To make working conditions more attractive, he has recently negotiated with the NLMA for there to be a blended capitation payment option for physicians who would prefer it.

There is a significant paradigm shift occurring in the way that people are practicing medicine—and by the way, that doesn’t apply just to physicians, that extends to nurses and others,” he said. It’s about “proper and well overdue consideration to work-life balance, and achieving one’s professional and personal goals and life.”

“We see the value that young physicians and young graduates put on that. And so we want to make sure that we’re creating an environment that satisfies those needs, because you can incentivize with fiscal instruments, but really, it’s that work-life balance that personal space, that personal freedom, to enjoy life while practicing medicine that I think is the biggest incentive. So we are very much focused on family care teams, which we’re encouraging, and we’re incentivizing family practice docs to join a team-based practice (which would include nurses, nurse practitioners, administrative assistants). That would alleviate the administrative burden of medicine,” he said.

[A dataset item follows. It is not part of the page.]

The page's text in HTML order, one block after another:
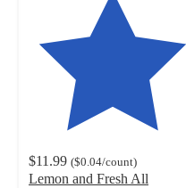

Altogether, that’s a big bundle of recruitment and retention initiatives. As in every other Canadian province right now, the pressure is on to show the initiatives are strong enough to turn things around—fast.

“I’ve been in front of the family practice residents myself, taking this very personally,” Dr. Furey said, stressing his desire “to get involved and make sure that they understand where we’re heading, what’s available to them in terms of financial incentives, and what the vision is to ultimately shape their practice in that wider landscape of medicine and the practice of primary care.”